Records from a data collection:

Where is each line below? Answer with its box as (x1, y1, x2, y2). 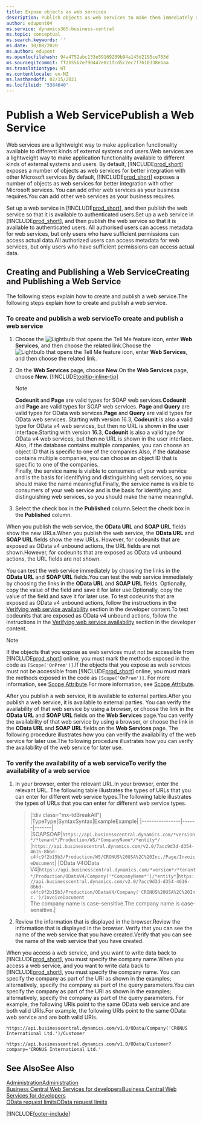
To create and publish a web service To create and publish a (6, 314, 184, 322)
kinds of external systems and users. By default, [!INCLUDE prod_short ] (6, 160, 183, 167)
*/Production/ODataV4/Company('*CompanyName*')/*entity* (30, 873, 177, 879)
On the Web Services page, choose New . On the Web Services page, (14, 367, 188, 374)
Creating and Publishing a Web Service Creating (6, 267, 190, 278)
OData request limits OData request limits (6, 1098, 108, 1106)
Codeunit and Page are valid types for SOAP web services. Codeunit (14, 396, 187, 404)
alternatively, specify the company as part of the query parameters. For (6, 995, 184, 1002)
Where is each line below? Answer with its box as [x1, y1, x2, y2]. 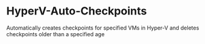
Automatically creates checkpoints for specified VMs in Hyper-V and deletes [6, 24, 199, 31]
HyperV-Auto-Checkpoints [6, 4, 147, 18]
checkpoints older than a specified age [6, 30, 105, 37]
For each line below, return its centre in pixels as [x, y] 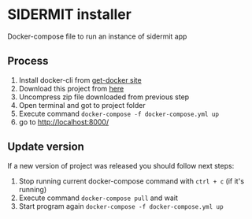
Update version [46, 147]
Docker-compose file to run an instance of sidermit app [97, 36]
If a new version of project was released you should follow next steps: [121, 165]
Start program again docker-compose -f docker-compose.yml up [121, 206]
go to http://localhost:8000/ [64, 122]
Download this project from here [71, 88]
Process [28, 61]
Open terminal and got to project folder [82, 105]
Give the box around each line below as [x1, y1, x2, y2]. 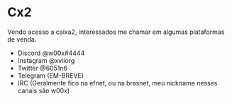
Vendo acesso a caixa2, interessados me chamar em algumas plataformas [7, 28, 225, 36]
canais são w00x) [17, 86, 70, 95]
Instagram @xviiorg [17, 56, 75, 64]
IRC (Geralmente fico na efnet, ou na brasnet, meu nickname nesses [17, 78, 218, 87]
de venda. [7, 35, 37, 43]
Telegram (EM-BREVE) [17, 71, 84, 80]
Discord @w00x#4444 [17, 49, 85, 57]
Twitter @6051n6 [17, 64, 68, 72]
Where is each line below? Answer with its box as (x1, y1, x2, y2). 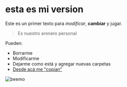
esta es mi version (5, 4, 83, 15)
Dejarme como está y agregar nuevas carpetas (12, 61, 111, 67)
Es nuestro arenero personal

PROBLEM REQUIREMENTS:
Output nothing but the records above, word for word, with the pictures removed.

RESULT FOR THIS TASK:
Where is each line below? Answer with its box as (x1, y1, x2, y2). 
To create and publish a web service To create and publish a (6, 314, 184, 322)
kinds of external systems and users. By default, [!INCLUDE prod_short ] (6, 160, 183, 167)
*/Production/ODataV4/Company('*CompanyName*')/*entity* (30, 873, 177, 879)
On the Web Services page, choose New . On the Web Services page, (14, 367, 188, 374)
Creating and Publishing a Web Service Creating (6, 267, 190, 278)
OData request limits OData request limits (6, 1098, 108, 1106)
Codeunit and Page are valid types for SOAP web services. Codeunit (14, 396, 187, 404)
alternatively, specify the company as part of the query parameters. For (6, 995, 184, 1002)
Where is each line below? Answer with its box as [x1, y1, x2, y2]. 
Automatically creates checkpoints for specified VMs in Hyper-V and deletes [6, 24, 199, 31]
HyperV-Auto-Checkpoints [6, 4, 147, 18]
checkpoints older than a specified age [6, 30, 105, 37]
For each line below, return its centre in pixels as [x, y] 
Update version [46, 147]
Docker-compose file to run an instance of sidermit app [97, 36]
If a new version of project was released you should follow next steps: [121, 165]
Start program again docker-compose -f docker-compose.yml up [121, 206]
go to http://localhost:8000/ [64, 122]
Download this project from here [71, 88]
Process [28, 61]
Open terminal and got to project folder [82, 105]
Give the box around each line below as [x1, y1, x2, y2]. 
Vendo acesso a caixa2, interessados me chamar em algumas plataformas [7, 28, 225, 36]
canais são w00x) [17, 86, 70, 95]
Instagram @xviiorg [17, 56, 75, 64]
IRC (Geralmente fico na efnet, ou na brasnet, meu nickname nesses [17, 78, 218, 87]
de venda. [7, 35, 37, 43]
Telegram (EM-BREVE) [17, 71, 84, 80]
Discord @w00x#4444 [17, 49, 85, 57]
Twitter @6051n6 [17, 64, 68, 72]
Where is each line below? Answer with its box as (x1, y1, x2, y2). 
esta es mi version (5, 4, 83, 15)
Dejarme como está y agregar nuevas carpetas (12, 61, 111, 67)
Es nuestro arenero personal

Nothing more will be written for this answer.